--- The data ---

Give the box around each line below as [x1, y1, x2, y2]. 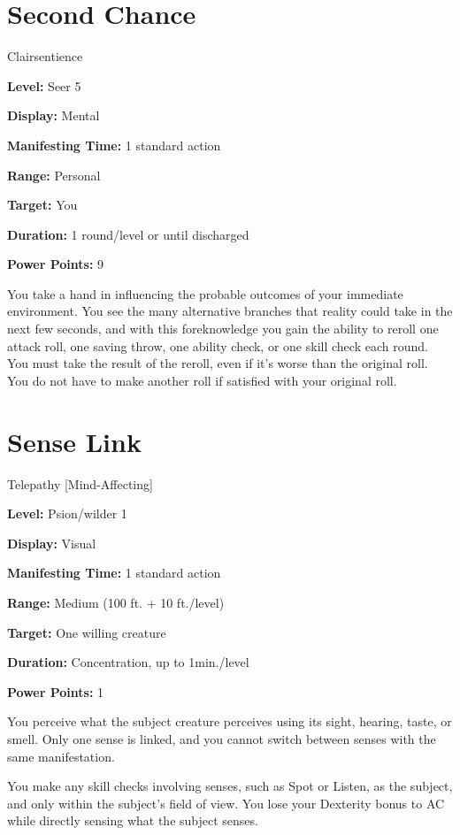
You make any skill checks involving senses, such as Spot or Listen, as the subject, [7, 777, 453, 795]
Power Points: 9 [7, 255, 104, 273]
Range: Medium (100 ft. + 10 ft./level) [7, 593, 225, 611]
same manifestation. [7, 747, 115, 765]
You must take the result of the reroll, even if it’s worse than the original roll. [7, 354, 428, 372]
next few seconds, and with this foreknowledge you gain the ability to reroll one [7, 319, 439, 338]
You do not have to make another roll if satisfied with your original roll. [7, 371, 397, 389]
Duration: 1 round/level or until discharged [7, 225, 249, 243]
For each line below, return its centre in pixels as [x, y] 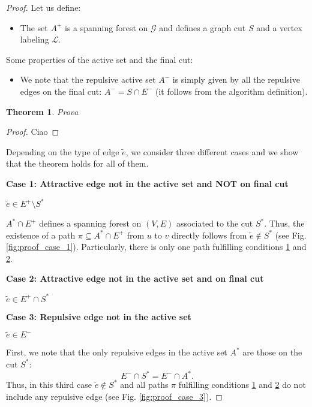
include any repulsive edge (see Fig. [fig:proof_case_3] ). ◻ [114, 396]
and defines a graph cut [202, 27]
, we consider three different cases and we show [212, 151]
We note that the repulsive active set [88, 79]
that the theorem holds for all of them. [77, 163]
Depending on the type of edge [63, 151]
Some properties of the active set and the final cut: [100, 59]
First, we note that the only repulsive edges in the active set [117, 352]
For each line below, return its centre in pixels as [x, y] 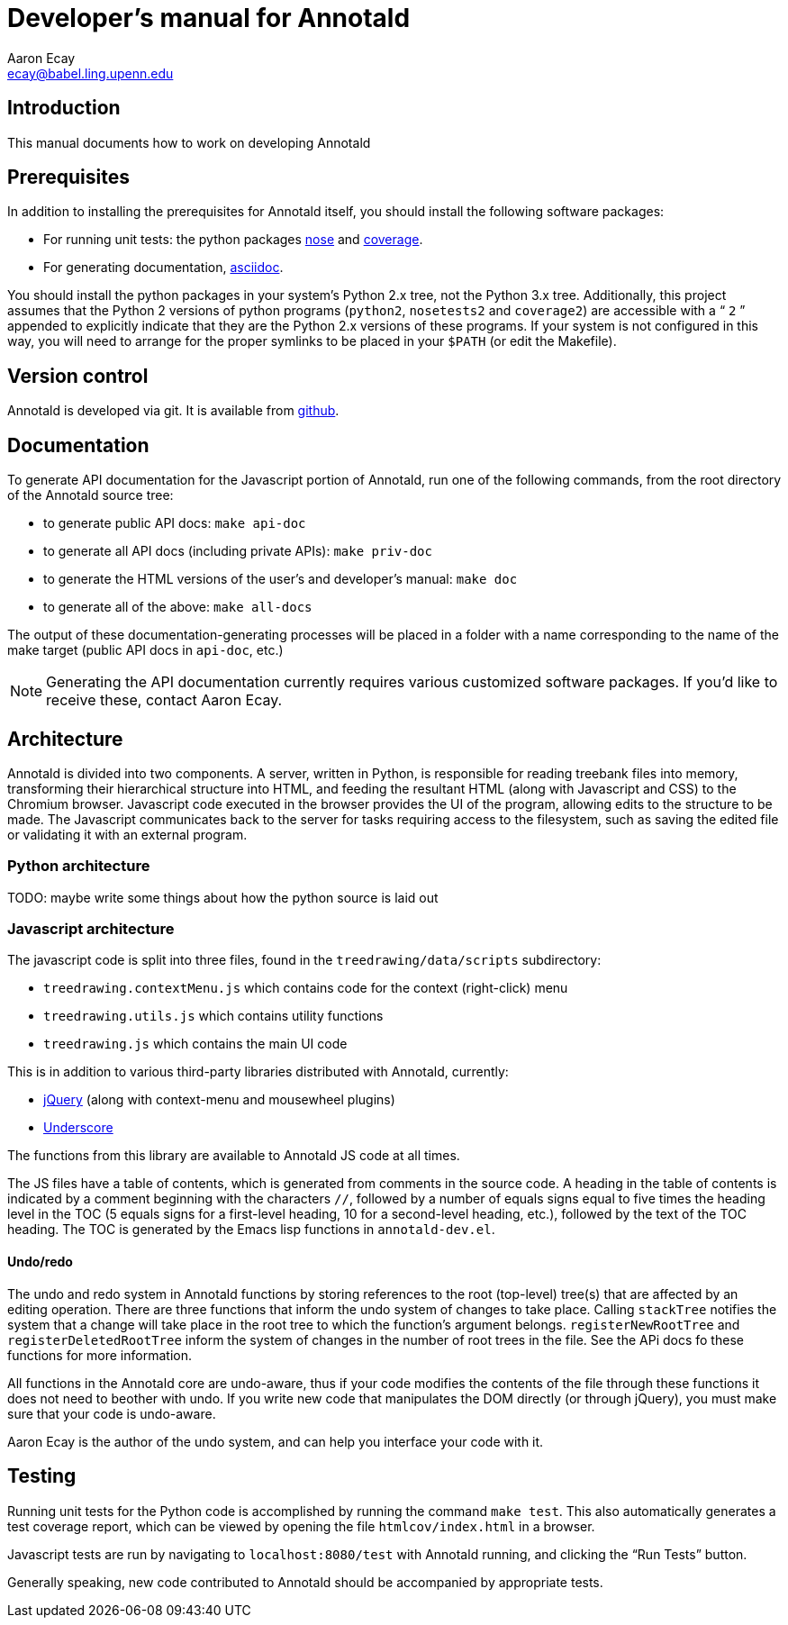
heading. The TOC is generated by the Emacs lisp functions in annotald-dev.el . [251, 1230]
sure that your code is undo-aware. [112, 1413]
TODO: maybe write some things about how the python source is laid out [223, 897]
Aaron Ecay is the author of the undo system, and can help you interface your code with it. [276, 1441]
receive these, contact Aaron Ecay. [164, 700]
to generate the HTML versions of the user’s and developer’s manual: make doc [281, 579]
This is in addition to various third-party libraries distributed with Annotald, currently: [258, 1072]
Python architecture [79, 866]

---
--- The data ---

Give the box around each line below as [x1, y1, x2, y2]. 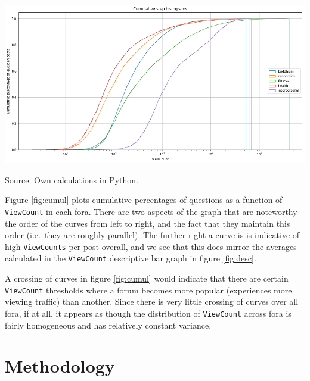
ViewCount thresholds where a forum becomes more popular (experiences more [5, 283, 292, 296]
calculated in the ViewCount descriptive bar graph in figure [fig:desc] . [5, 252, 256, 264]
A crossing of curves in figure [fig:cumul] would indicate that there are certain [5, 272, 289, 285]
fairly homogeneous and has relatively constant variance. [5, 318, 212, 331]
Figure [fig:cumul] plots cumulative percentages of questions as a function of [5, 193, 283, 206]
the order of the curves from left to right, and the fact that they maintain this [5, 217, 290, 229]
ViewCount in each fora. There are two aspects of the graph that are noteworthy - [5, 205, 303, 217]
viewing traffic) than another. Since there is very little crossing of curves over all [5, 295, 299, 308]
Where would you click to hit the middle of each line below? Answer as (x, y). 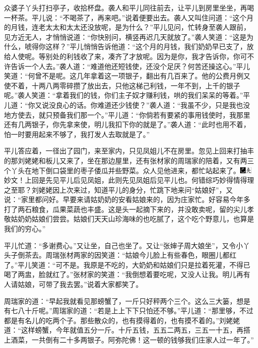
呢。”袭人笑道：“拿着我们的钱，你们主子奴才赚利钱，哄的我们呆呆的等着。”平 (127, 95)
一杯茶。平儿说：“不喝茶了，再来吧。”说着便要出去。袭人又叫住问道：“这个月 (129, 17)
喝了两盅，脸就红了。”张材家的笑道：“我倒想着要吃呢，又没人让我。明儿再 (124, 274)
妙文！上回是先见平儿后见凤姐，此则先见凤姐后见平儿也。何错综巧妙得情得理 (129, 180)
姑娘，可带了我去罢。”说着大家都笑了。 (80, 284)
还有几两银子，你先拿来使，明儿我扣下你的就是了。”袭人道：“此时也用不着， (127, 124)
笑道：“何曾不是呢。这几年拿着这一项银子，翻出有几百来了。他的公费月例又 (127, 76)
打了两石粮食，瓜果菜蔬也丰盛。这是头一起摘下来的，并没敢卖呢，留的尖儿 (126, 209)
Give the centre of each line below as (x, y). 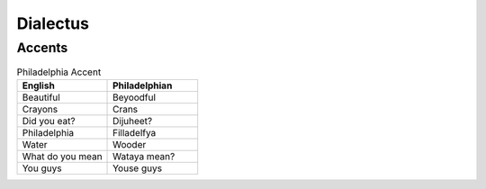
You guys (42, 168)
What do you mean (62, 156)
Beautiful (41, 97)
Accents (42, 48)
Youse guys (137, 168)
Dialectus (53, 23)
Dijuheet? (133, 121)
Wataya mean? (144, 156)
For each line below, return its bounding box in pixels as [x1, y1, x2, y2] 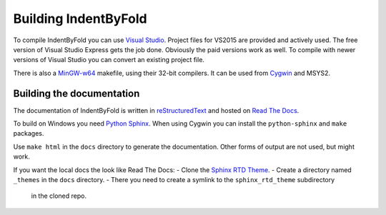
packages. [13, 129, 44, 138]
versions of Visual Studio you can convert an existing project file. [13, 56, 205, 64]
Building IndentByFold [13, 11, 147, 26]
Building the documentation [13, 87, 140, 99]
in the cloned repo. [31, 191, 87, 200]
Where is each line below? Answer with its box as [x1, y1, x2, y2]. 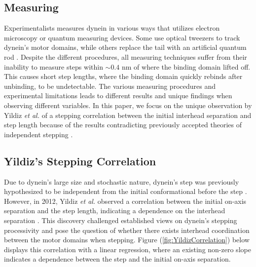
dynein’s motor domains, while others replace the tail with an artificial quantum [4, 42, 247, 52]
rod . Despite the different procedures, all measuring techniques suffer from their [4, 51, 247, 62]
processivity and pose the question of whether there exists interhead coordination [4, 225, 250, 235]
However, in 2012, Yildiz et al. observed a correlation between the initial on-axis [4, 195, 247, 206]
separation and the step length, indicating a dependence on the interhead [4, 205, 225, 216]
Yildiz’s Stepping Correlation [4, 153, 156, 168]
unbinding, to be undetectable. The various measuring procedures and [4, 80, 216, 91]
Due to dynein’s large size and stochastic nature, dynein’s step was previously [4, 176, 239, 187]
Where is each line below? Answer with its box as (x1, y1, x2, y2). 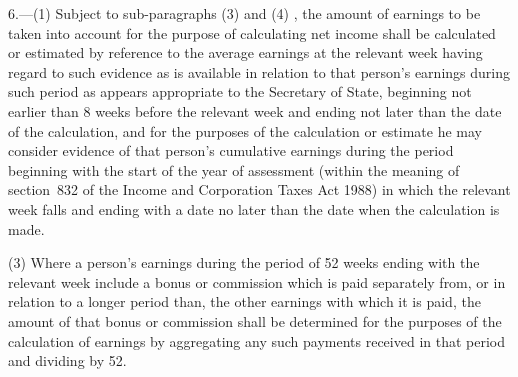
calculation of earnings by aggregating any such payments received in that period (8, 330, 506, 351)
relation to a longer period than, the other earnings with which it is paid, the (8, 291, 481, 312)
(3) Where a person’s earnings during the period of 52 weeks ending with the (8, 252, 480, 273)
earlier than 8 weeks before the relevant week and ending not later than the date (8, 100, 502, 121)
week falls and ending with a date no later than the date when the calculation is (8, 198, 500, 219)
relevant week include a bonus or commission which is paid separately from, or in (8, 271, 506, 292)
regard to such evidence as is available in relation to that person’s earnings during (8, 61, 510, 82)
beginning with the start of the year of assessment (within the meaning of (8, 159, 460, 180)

---

#### [Directions for this task]
What do the lines above say from the one containing "earlier than 8" down to the one containing "regard to such"? Return them exactly, both end lines included, and only them.

#### [Exercise answer]
earlier than 8 weeks before the relevant week and ending not later than the date (8, 100, 502, 121)
week falls and ending with a date no later than the date when the calculation is (8, 198, 500, 219)
relevant week include a bonus or commission which is paid separately from, or in (8, 271, 506, 292)
regard to such evidence as is available in relation to that person’s earnings during (8, 61, 510, 82)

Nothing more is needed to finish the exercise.